Government¹ does not know how many people in prison have a mental illness, how much it is spending on mental health in prisons or whether it is achieving its objectives. It is therefore hard to see how Government can be achieving value for money in its efforts to improve the mental health and well being of prisoners, according to a report by the National Audit Office. Her Majesty’s Prisons and Probation Service (HMPPS), NHS England and Public Health England have set ambitious objectives for providing mental health services but do not collect enough or good enough data to understand whether they are meeting them.

Rates of self-inflicted deaths and self-harm in prison have risen significantly in the last five years, suggesting that mental health and well-being in prison has declined. Self-harm rose by 73% between 2012 and 2016.  In 2016 there were 40,161 incidents of self-harm in prisons, the equivalent of one incident for every two prisoners. While in 2016 there were 120 self-inflicted deaths in prison, almost twice the number in 2012, and the highest year on record. Government needs to address the rising rates of suicide and self harm in prisons as a matter of urgency.

In 2016, the Prisons and Probation Ombudsman found that 70% of prisoners who had committed suicide between 2012 and 2014 had mental health needs. The Ministry of Justice and its partners have undertaken work to identify interventions to reduce suicide and self-harm in prisons, though these have not yet been implemented.

While NHS England uses health needs assessments to understand need these are often based on what was provided in previous years, and do not take account of unmet need. The NAO estimate that the total spend on healthcare in adult prisons, in 2016-17 was around £400 million. HMPPS does not monitor the quality of healthcare it pays for in the six privately-managed prisons it oversees.

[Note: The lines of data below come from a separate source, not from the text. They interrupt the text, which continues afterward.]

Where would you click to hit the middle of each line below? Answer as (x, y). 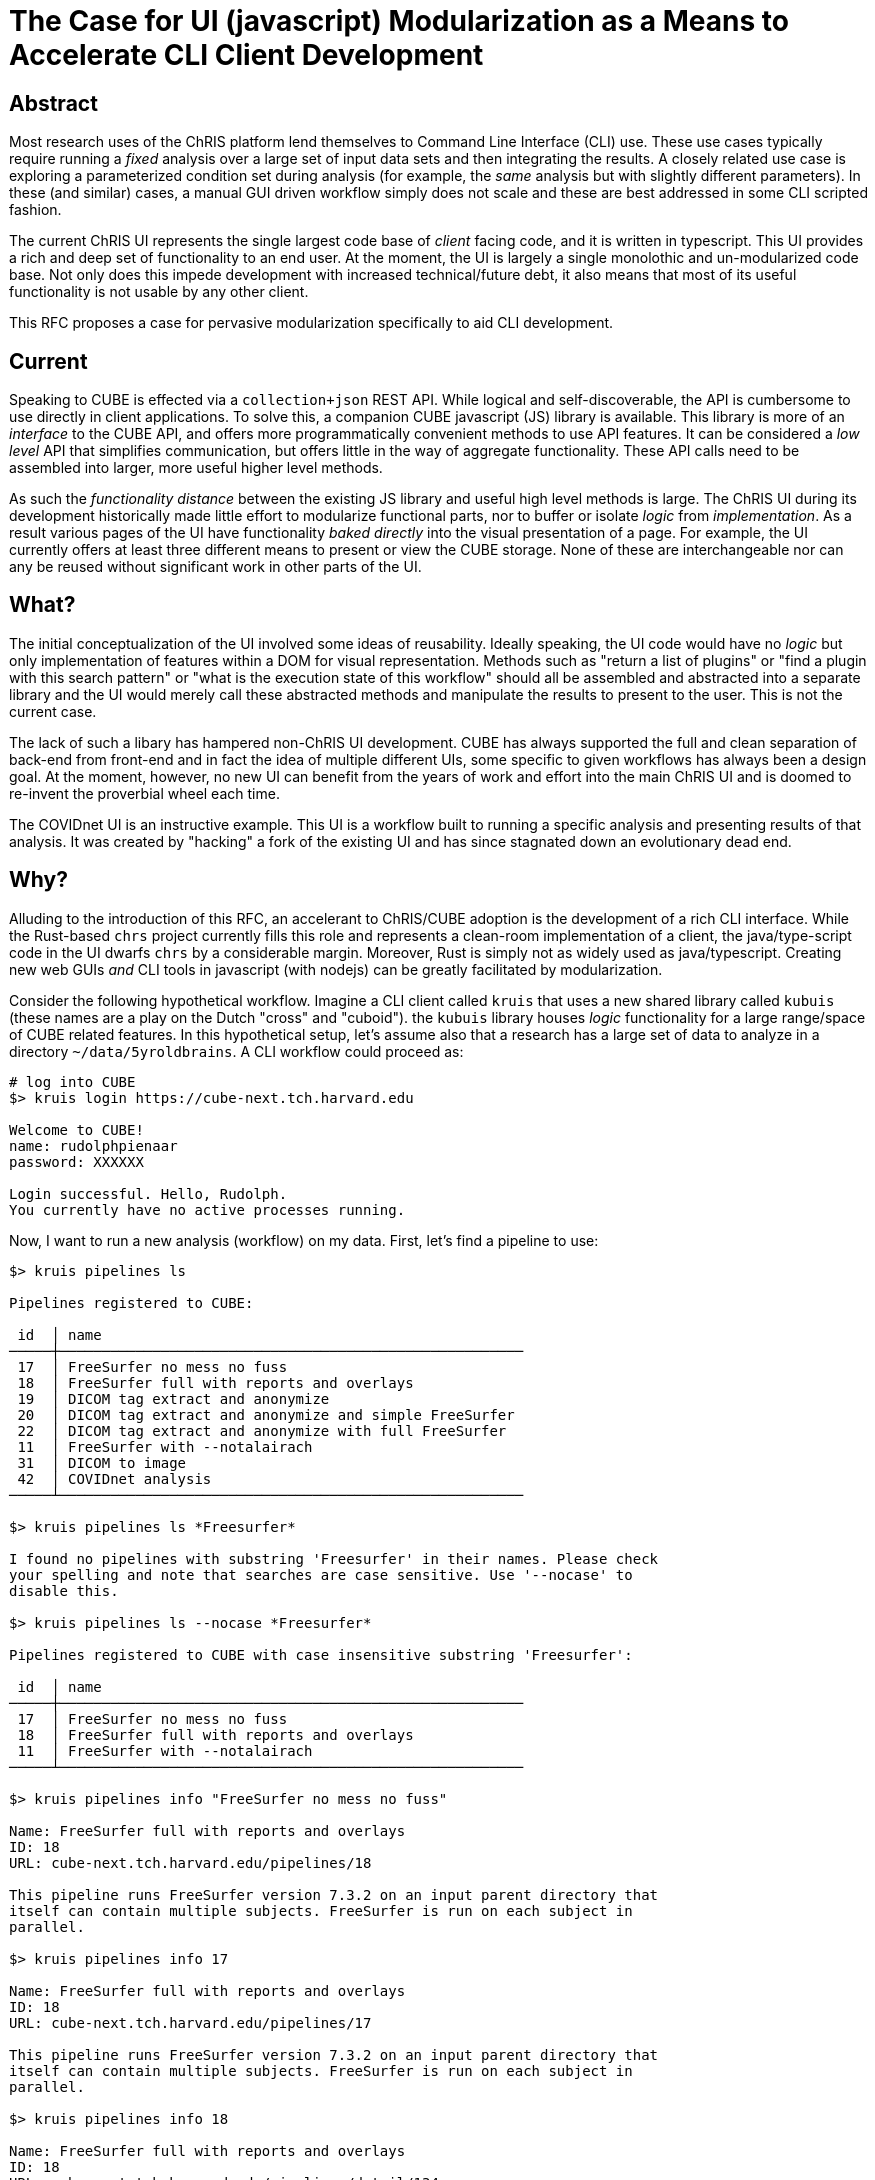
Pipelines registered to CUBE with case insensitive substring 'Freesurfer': (321, 1654)
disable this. (64, 1590)
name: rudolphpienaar (93, 1145)
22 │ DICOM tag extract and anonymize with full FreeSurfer (262, 1430)
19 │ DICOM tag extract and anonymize (173, 1398)
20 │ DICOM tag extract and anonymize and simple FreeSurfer (266, 1414)
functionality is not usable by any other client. (159, 292)
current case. (53, 711)
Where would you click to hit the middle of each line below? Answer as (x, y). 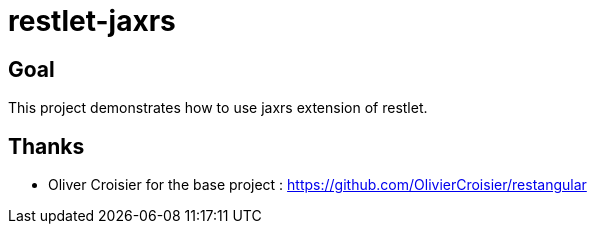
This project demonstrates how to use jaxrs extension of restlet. (218, 108)
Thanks (46, 146)
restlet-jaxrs (92, 21)
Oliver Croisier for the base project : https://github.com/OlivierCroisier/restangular (317, 185)
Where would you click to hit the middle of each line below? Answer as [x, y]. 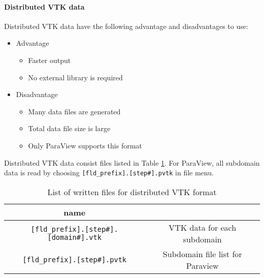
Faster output [49, 60]
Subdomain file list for [202, 254]
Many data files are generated [74, 111]
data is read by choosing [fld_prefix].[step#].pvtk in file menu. [109, 173]
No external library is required [75, 77]
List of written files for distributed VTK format [132, 192]
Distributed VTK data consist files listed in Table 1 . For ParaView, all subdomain [132, 162]
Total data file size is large [69, 128]
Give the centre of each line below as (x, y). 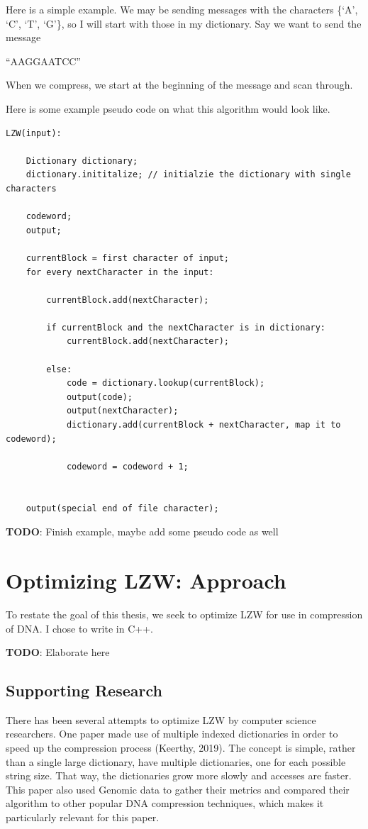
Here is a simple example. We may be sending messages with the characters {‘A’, (182, 9)
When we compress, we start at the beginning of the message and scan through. (179, 85)
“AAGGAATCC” (43, 61)
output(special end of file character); (122, 508)
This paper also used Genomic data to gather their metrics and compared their (178, 789)
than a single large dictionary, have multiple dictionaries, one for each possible (176, 761)
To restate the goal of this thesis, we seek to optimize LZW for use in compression (184, 614)
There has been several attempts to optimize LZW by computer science (161, 719)
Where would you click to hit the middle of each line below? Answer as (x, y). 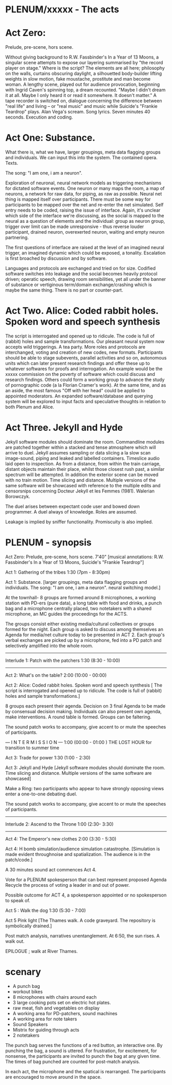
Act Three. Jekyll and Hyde (64, 428)
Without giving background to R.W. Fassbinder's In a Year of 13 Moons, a (82, 57)
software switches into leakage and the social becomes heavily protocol (81, 274)
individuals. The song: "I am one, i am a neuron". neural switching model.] (83, 587)
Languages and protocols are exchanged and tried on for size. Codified (81, 269)
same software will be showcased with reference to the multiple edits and (83, 485)
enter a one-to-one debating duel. (41, 794)
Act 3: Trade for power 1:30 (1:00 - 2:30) (48, 757)
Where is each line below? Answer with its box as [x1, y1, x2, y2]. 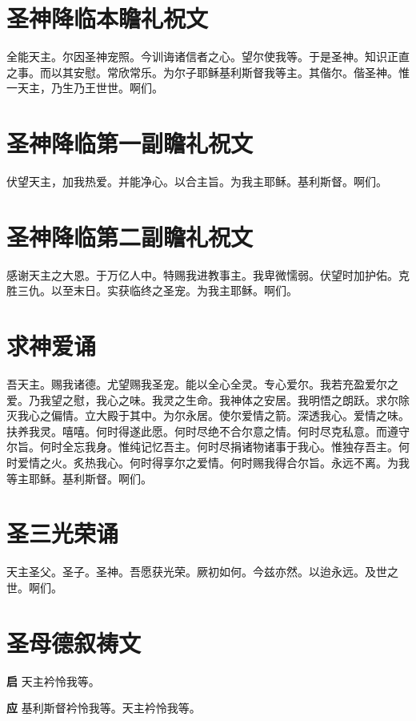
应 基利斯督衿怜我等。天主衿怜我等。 [6, 699, 201, 716]
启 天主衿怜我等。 [6, 672, 100, 689]
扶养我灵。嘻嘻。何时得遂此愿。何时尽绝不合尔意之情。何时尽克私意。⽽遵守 [6, 422, 410, 439]
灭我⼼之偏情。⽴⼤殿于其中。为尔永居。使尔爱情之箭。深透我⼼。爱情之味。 [6, 407, 410, 424]
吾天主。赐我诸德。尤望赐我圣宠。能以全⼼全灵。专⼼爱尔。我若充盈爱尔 [6, 376, 387, 393]
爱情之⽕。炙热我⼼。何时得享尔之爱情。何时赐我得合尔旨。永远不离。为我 [17, 454, 410, 471]
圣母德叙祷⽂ [6, 626, 142, 659]
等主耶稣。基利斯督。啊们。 [6, 469, 152, 486]
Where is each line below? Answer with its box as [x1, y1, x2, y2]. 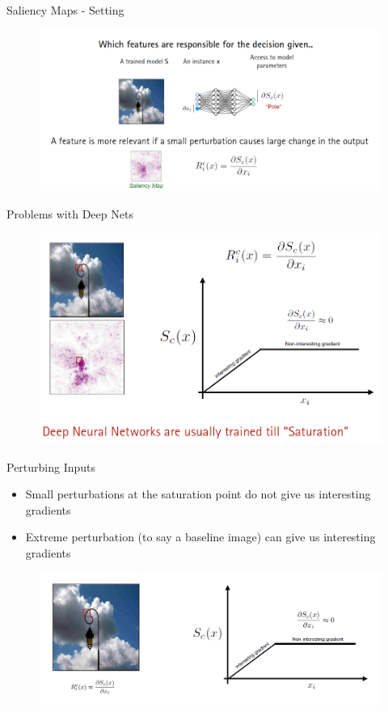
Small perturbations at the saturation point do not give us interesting [25, 485, 371, 502]
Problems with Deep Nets [6, 205, 133, 222]
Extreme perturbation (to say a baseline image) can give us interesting [25, 528, 376, 545]
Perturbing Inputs [6, 458, 96, 475]
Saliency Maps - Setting [6, 2, 124, 18]
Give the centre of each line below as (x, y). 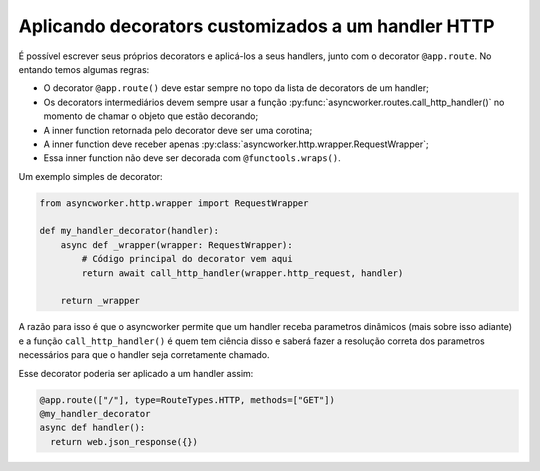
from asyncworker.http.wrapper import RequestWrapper (174, 203)
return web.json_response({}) (124, 441)
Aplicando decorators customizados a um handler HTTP (256, 26)
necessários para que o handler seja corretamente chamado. (144, 355)
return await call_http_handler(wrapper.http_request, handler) (242, 273)
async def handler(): (92, 428)
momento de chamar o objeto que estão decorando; (151, 116)
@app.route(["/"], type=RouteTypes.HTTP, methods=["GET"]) (187, 399)
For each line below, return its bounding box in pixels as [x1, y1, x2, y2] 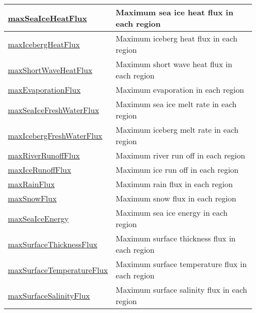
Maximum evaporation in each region [116, 84, 244, 95]
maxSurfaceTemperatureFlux [8, 264, 108, 275]
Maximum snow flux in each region [116, 193, 236, 204]
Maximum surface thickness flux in [116, 233, 236, 244]
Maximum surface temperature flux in [116, 258, 247, 270]
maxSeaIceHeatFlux [8, 12, 87, 24]
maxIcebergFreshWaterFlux [8, 129, 102, 141]
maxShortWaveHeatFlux [8, 64, 93, 76]
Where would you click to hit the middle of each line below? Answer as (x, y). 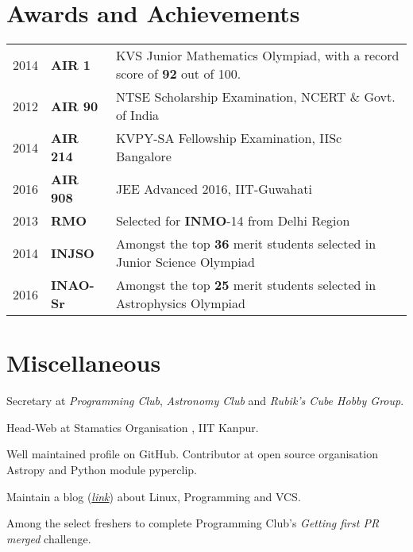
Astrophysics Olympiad (180, 303)
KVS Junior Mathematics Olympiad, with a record (257, 56)
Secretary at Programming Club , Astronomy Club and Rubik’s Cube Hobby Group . (205, 401)
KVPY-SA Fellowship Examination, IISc (229, 138)
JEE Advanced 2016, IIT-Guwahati (214, 188)
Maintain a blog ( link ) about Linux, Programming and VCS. (154, 496)
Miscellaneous (84, 363)
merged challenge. (49, 538)
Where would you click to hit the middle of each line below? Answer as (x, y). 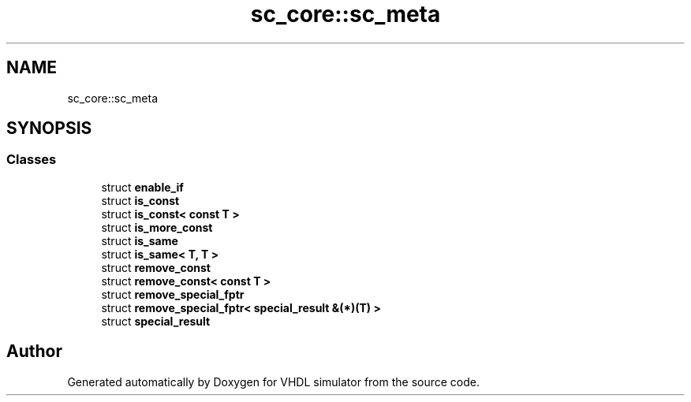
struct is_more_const (157, 227)
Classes (32, 160)
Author (34, 352)
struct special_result (156, 321)
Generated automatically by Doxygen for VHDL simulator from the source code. (274, 382)
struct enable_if (142, 187)
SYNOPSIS (49, 128)
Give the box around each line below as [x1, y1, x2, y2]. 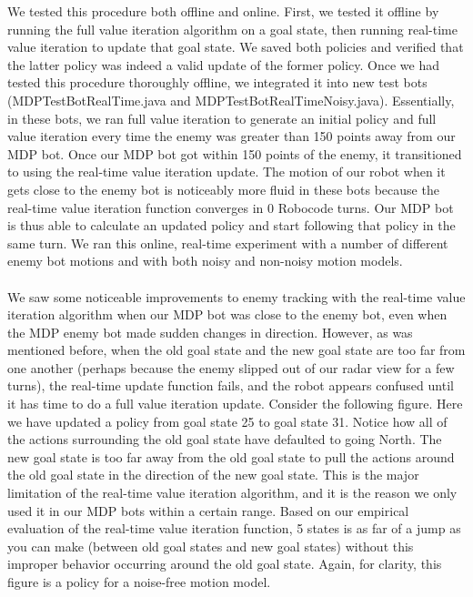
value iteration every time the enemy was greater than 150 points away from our [7, 126, 456, 146]
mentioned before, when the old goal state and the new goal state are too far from [7, 340, 466, 359]
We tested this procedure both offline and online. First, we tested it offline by [7, 2, 439, 20]
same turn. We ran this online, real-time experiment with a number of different [7, 233, 448, 252]
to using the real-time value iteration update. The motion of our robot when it [7, 162, 446, 181]
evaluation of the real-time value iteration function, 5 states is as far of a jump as [7, 519, 461, 538]
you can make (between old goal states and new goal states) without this [7, 536, 414, 555]
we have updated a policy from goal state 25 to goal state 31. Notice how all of [7, 411, 448, 430]
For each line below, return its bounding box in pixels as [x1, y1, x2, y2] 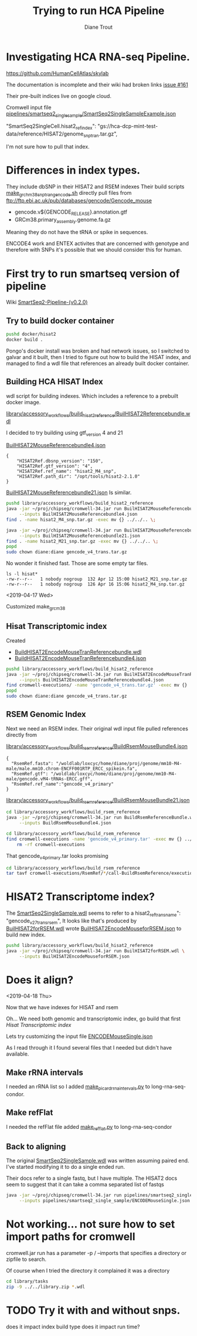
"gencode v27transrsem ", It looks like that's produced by [6, 917, 137, 925]
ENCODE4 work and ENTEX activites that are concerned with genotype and [6, 240, 189, 247]
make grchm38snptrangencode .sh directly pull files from [6, 190, 132, 198]
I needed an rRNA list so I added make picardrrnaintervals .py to [6, 1083, 151, 1091]
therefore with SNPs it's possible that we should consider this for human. [6, 246, 182, 253]
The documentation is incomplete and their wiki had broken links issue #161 [6, 81, 189, 88]
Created [6, 637, 26, 644]
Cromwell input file [6, 104, 52, 111]
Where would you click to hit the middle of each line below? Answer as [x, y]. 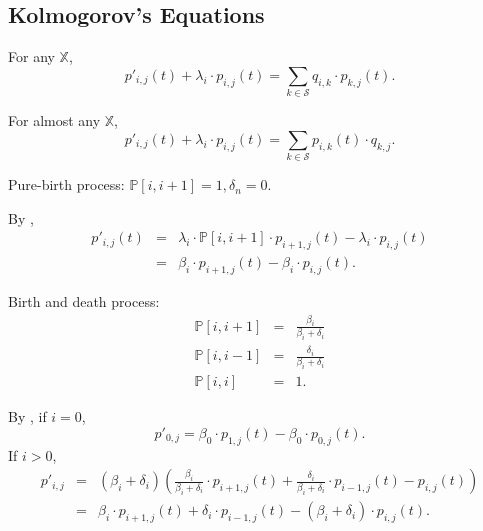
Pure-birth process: [66, 184]
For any [31, 56]
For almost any [54, 120]
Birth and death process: [84, 300]
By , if [27, 416]
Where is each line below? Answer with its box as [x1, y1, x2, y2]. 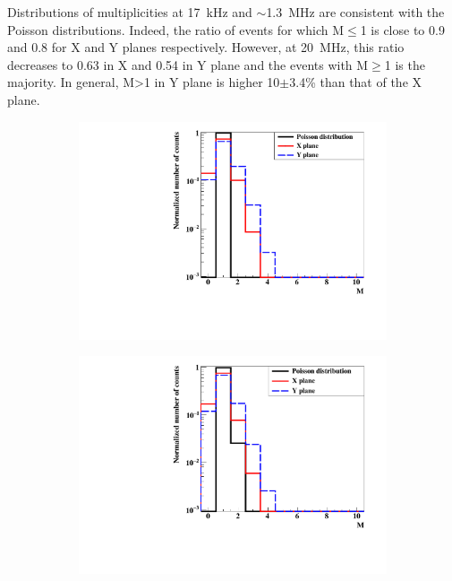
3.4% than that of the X [289, 73, 422, 91]
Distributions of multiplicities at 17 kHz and [7, 3, 252, 21]
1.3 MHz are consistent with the [266, 3, 445, 21]
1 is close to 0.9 [360, 20, 445, 39]
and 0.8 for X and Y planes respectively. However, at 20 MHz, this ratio [7, 38, 405, 56]
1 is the [384, 55, 425, 74]
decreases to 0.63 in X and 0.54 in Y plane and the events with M [7, 55, 369, 74]
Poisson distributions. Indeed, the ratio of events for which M [7, 20, 344, 39]
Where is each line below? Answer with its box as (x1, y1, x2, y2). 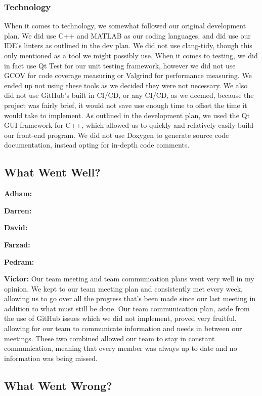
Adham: (4, 188, 32, 199)
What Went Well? (4, 164, 101, 180)
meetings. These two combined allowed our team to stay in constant (4, 333, 215, 343)
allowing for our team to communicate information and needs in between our (4, 323, 242, 334)
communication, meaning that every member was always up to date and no (4, 343, 237, 353)
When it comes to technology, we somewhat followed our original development (4, 20, 246, 31)
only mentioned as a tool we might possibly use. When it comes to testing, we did (4, 50, 258, 60)
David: (4, 222, 28, 233)
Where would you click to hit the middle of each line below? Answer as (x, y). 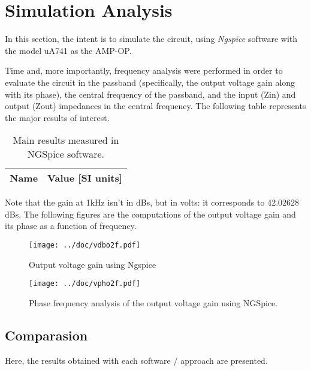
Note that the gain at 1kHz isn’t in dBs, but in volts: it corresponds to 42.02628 (152, 202)
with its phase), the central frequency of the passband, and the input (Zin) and (150, 94)
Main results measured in (66, 140)
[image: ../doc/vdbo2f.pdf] (85, 245)
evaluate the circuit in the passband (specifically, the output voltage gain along (150, 82)
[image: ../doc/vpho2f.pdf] (85, 284)
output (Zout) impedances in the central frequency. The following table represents (155, 106)
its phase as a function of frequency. (71, 226)
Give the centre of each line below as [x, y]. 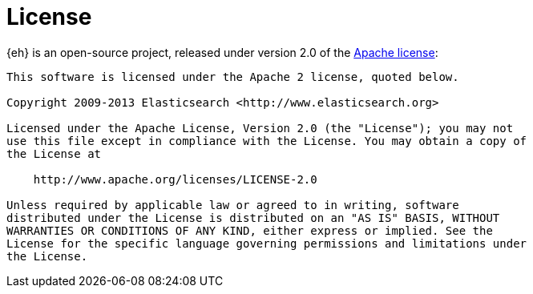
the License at [54, 153]
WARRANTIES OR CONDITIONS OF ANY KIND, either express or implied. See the [250, 230]
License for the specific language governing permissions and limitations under [267, 243]
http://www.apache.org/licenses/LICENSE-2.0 [175, 179]
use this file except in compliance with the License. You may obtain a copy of [267, 141]
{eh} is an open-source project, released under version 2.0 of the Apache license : [222, 52]
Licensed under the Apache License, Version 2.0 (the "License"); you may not [260, 128]
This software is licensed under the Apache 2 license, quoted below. [233, 77]

The prison system is under considerable pressure, making it more difficult to manage prisoners’ mental well-being, though government has set out an ambitious reform programme to address this. NOMS’ (National Offender Management Service) funding reduced by 13% between 2009-10 and 2016-17, and staff numbers in public prisons reduced by 30% over the same period. When prisons are short-staffed, governors may run restricted regimes where prisoners spend more of the day in their cells, making it more challenging for prisoners to access mental health services. Staffing pressures can make it difficult for prison officers to detect changes in a prisoner’s mental health and officers have not received regular training to understand mental health conditions, though the Ministry plans to provide more training in future.

In addition, NOMS did not always give NHS England enough notice when it has made changes to the prison estate. For example at Downview Prison NHS England was in the process of commissioning health services for a male prison, when NOMS decide to open it as a female prison instead. When NAO visited six months after it opened, the prison was still in the process of developing a healthcare service that could meet the needs of the female population. The challenges of delivering healthcare are compounded by the ageing prison estate, over a quarter of which was built before 1900 and without modern healthcare in mind. The Ministry has a programme to replace the ageing estate with modern buildings.

While clinical care is broadly judged to be good, there are weaknesses in the system for identifying prisoners who need mental health services. Prisoners are screened when they arrive in prison, but this does not always identify mental health problems and staff do not have access to GP records, which means they do not always know if a prisoner has been diagnosed with a mental illness. NHS England is in the process of linking prison health records to GP records to address this.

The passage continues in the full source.